$L^p$ norm inequalities with respect to strongly-log-concave densities

Question

Let $\pi(x)=\frac{e^{-f(x)}}{\int_{\mathbb{R}^d}e^{-f(u)}du}$ be a strongly-log-concave distribution, i.e., $f(x):\mathbb{R}^d\rightarrow R$ is an $m$-strongly convex function. Also, $f(x)$ has $L$-Lipschitz gradient. Define the norm of a function $g:\mathbb{R}^d\rightarrow R$:

$$\|g\|_p=\left(\int_{\mathbb{R}^d} |g(x)|^p \pi(x)dx\right)^\frac{1}{p}$$.

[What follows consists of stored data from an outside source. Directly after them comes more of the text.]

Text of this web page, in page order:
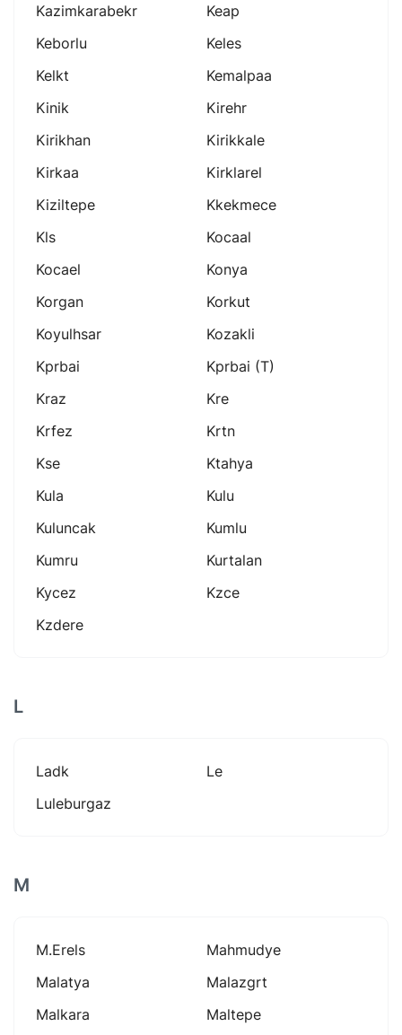
Kazimkarabekr
Keap
Keborlu
Keles
Kelkt
Kemalpaa
Kinik
Kirehr
Kirikhan
Kirikkale
Kirkaa
Kirklarel
Kiziltepe
Kkekmece
Kls
Kocaal
Kocael
Konya
Korgan
Korkut
Koyulhsar
Kozakli
Kprbai
Kprbai (t)
Kraz
Kre
Krfez
Krtn
Kse
Ktahya
Kula
Kulu
Kuluncak
Kumlu
Kumru
Kurtalan
Kycez
Kzce
Kzdere
L
Ladk
Le
Luleburgaz
M
M.erels
Mahmudye
Malatya
Malazgrt
Malkara
Maltepe
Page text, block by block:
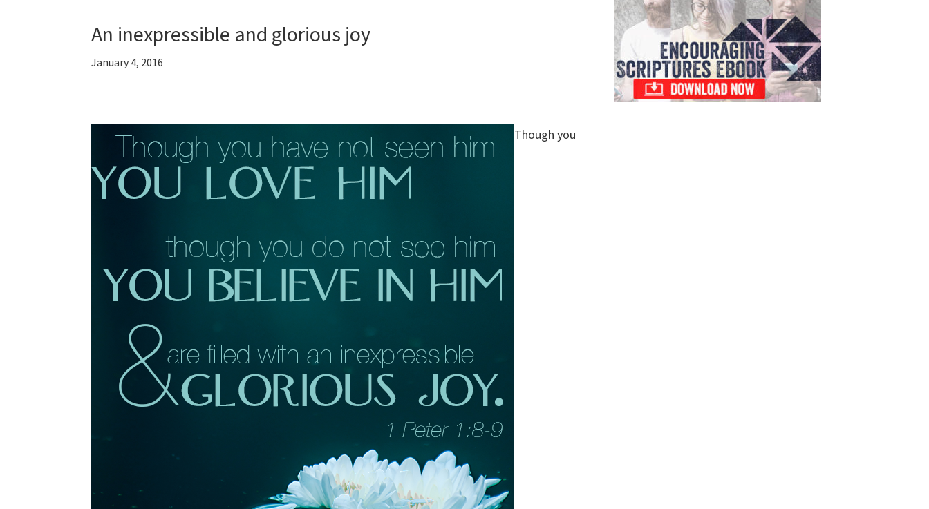
An inexpressible and glorious joy
January 4, 2016
Though you

Question: For $p\geq q$, is there any inequality like the following: $$C_0\|g\|_p\leq \|g\|_q\leq C_1\|g\|_p$$

where $C_0,C_1$ are constants. By Jensen's inequality, $C_1=1$ satisfies the upper bound. Is it possible to get $C_0,C_1$ which uses the fact that the density is strongly log-concave and $f(x)$ has $L$-Lipschitz gradient?

Answer 1

No. Only the upper bound holds, and as Dirk pointed out the best constant is $C_1=1$. The lower bound cannot hold for any $C_0$, since otherwise the $L^p$ and $L^q$ norms would be equivalent. This is well-known to fail. To see this, observe that with your assumptions your reference measure $\pi(x)dx$ is locally equivalent to the Lebesgue measure $dx$ (i-e $c_0 dx\leq \pi(x)dx\leq c_1 dx$ on any ball $B_R$). The comparison between $L^p$ and $L^q$ norms on $\mathbb R^d$ is well known for the Lebesgue measure: Taking a radial function $g(x)=\chi_{B_R}(x) |x|^\alpha$ and tuning $\alpha<0$ (denpending on $p,q$) easily gives a counterexample to $C_0\|g\|_{L^p}\leq \|g\|_{L^q}$, i-e such that $\|g\|_{L^p}=+\infty$ but $\|g\|_{L^q}<\infty$. (Here I'm using a cutoff function to localize on a ball $B_R$ so that $\pi(x)dx$ and $dx$ are equivalent). More explicitly, take $\alpha=-\frac{d}{q}+\epsilon$ (for very small $\epsilon>0$) so that $|g(x)|^qdx\sim r^{\alpha q}r^{d-1}dr=r^{\alpha q+d-1}=r^{-1+\epsilon}dr$ is bordeline integrable at the origin, while $|g(x)|^pdx\sim r^{\alpha p+d-1}dr$ is not (due to the exponent $\alpha p+d-1<-1$ since $p>q$).